In the light of such challenges, adopting an integrated approach where weather forecasts are combined with indigenous knowledge systems locally have shown to be effective in mitigating variability in the farming enterprise. According to [26, 27, 28], the use of scientific weather forecasts and indigenous climate forecast information for farm level decision making has been reported in Kenya and Mozambique. Previous studies in East Africa indicate that both IK and scientific weather forecasts are used for making crop and livestock production decisions, conserve the environment, and deal with other natural disasters. In Malawi and Zimbabwe, communities have combined scientific and indigenous climate forecast information for farm-level decisions hence being able to cope with prevailing drought [29]. Therefore indigenous knowledge system in weather forecasting is crucial in complementing available weather forecast information for improved decision making by farmers.

The Climate Change Adaptation in Africa (CCAA) program, funded by the International Development Research Centre (Canada) and the Department for International Development (United Kingdom) have supported projects that investigated how seasonal climate forecasts might be better integrated into agricultural and pastoral decision-making to strengthen livelihoods and food security [30]. Through these projects, it is apparent that indigenous knowledge forecasts, which have been used by communities for decades, provide information that is complementary to the meteorological forecasts. Indigenous seasonal forecasting and weather forecast information from the meteorological services help assist development challenges related to climate variability brought about by changing climate. Many farmers already use indigenous forecasts in their farm-level decisions and may only need certain information, such as total rainfall expected in the season, to complement what they already have. It is, therefore, important that policymakers, practitioners, and forecasters (both from meteorological services and indigenous groups) target existing gaps and take advantage of opportunities if they are to support farmers and pastoralists in managing climate risk in Africa [30].

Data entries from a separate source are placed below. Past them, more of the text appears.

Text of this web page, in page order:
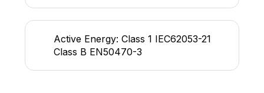
Active Energy: Class 1 IEC62053-21
Class B EN50470-3
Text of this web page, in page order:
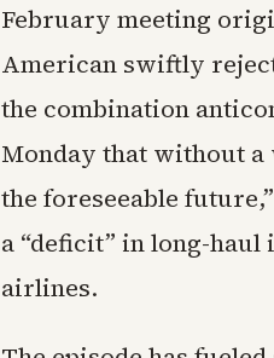
February meeting
American swiftly
the combination
Monday that without
the foreseeable
a “deficit” in long-
airlines.
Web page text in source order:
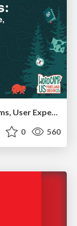
Building Experiences: Design Systems, User Experience, and Full Site Editing
0 560
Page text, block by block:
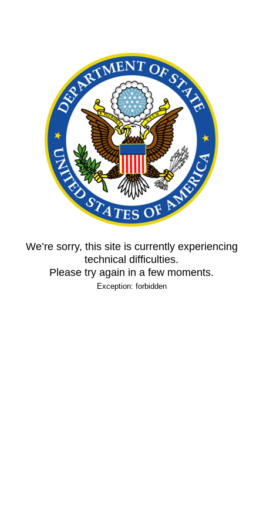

Many societies and communities have their own ways of interpreting climate and weather patterns developed over years of experience. Traditional rainfall forecasts/predictions differ across communities, cultural background, and environment around the farm. According to [31], in South-Western Free State and Kwa-Zulu Natal of South Africa, as well as Western Kenya, inhabitants use birds, toads, and white ants to predict the dry season and onset of rains as well as temperatures. In Tanzania, they look at the behavioral patterns of birds and mammals. In a study on climate forecasting among the Basotho in Lesotho, they were asked if there were any ways to predict the coming weather and climate from what they know traditionally and a lot of answers were given that touched on weather conditions (hours and days) rather than climate conditions (weeks to months). The indicators were both environmental and cultural beliefs. According to [15], birds and insects were the most common environmental indicators. People mentioned the ‘squawk or the Makara’ bird as being indicative of rain in the coming days. Winds that blow from a certain direction were thought to bring rain. Plants flowering at certain time, the amount and color of clouds gathering, rising groundwater and frisky animals were all mentioned as indicators of imminent rain.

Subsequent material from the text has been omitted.